# Evil cat injured juvenile pigeon...



## amanda1 (Nov 20, 2011)

Well, I'm back with yet the same darn dilemma. Evil stray cat hurt a young pigeon and while the last one I got from her recovered fully and was released I HIGHLY doubt this one will make it  

The side of its throat is torn barely missing the windpipe (I'm assuming...I can his trachea) yet its mouth keeps gaping open so I'm not entirely sure what's going on there. His side and wing are punctured also; I've got him warmed up and cleaned as best I could.

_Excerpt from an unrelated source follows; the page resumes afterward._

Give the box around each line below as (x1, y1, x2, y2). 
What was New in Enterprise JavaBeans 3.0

This is the second or third bird she has caught within a week. She caught a starling (juvenile) I tried helping it but darn thing jumped in the bushes while I was trying to put neosporin on it; next day I guess it was still in there dead or alive I'm not sure, but she went to get it and momma bird, I'm assuming, was attacking her  and she tried getting it but I yelled at her and she took off only to bring back the dead juvenile. I've been sick with the flu, had 2 kittens dumped on me that I'm now fostering plus my own pets the last thing I need is her to keep doing this 

My question is what can I do to keep this cat from killing or injuring these birds? I'm getting really irritated with her, I love that cat to death and try to keep her indoors as much as possible. She was a pregnant stray when she befriended me and likes being indoors sometimes but other times she flips being couped up, she has even gone as far as ripping window screens to get out. I feel obligated to help these birds lol. I tried (for about 5 seconds) to ignore the flapping and screams of that poor starling at 5am but I couldn't do it. 

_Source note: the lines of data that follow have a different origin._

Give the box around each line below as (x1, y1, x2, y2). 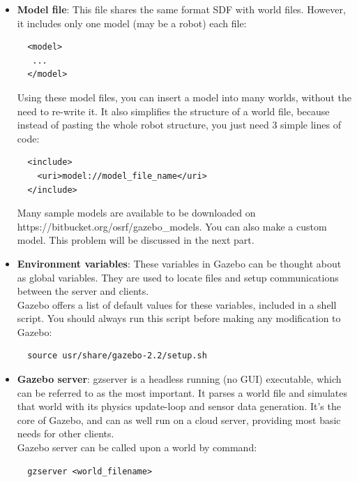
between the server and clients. (17, 284, 149, 298)
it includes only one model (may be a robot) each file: (17, 15, 247, 30)
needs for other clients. (17, 426, 114, 441)
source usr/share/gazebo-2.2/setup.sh (27, 351, 207, 361)
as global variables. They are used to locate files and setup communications (17, 270, 339, 284)
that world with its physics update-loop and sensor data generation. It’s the (17, 399, 341, 414)
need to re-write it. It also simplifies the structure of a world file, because (17, 103, 330, 118)
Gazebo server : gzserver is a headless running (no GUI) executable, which (17, 372, 342, 386)
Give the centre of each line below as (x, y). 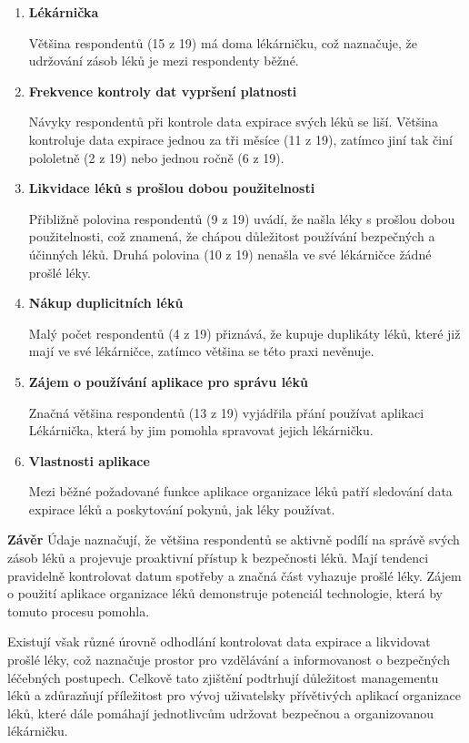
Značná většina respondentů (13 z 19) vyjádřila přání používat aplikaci (226, 412)
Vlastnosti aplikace (89, 460)
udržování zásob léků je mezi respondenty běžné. (164, 61)
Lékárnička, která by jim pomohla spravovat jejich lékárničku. (201, 430)
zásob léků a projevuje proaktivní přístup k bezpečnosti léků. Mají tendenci (218, 558)
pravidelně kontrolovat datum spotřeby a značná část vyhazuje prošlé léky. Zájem (234, 575)
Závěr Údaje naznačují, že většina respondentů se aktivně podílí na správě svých (234, 539)
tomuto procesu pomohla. (79, 611)

Any suggestions on how to get her to stop WITHOUT getting rid of her? Oh and sorry for the mile long post


----------



## nycpigeonlady (Jan 22, 2012)

If the pigeon is to have any chance of surviving at all, it must be put on antibiotics immediately, or it will die if not of its injuries, then from the infection that comes from a cat attack, as cat saliva carries a bacteria - pasturella - deadly to birds. 

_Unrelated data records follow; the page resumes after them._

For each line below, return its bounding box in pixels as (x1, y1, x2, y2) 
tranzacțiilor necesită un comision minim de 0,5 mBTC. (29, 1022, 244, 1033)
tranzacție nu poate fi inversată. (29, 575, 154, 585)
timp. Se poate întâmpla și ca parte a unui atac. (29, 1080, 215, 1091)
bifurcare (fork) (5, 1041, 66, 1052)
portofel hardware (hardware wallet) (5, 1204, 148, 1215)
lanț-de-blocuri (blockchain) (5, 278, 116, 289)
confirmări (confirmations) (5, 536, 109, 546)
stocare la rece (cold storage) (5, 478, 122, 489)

One thing you can do is put a collar with bells on the cat. That way at least healthy birds can avoid some stealth attacks. Obviously the bells will be of no help to those that cannot fly because of injury or sickness. Other than that, just keep the cat inside as much as possible.


----------



## Bella_F (Nov 29, 2008)

That must feel awful, after all the work you put in trying to save the pigeon She's probably killed a lot more birds & other wildlife than what you've seen too.

It sounds like the main problem is she is let outdoors. All cats will kill for fun and kill prolifically- she is not abnormal or evil, she's just being a cat. She really needs to be trained into staying indoors. Some cats can be trained to use a human toilet, so its not impossible- you've just got to be strong with her when she gets in her moods.


----------



## SlinkiFox (May 31, 2012)

You can buy bleepers for cats too. They sound an audible warning even if the cat is motionless waiting in ambush.


----------



## amanda1 (Nov 20, 2011)

Well it made it through the night, which is longer than I expected. I do have it drinking some ornacycline antibiotics which I'm sure isn't exactly what he needs. But it's all I have on hand from the first pigeon I helped. He isn't breathing through his beak anymore so I think that's good but still has some heavy breathing in general. 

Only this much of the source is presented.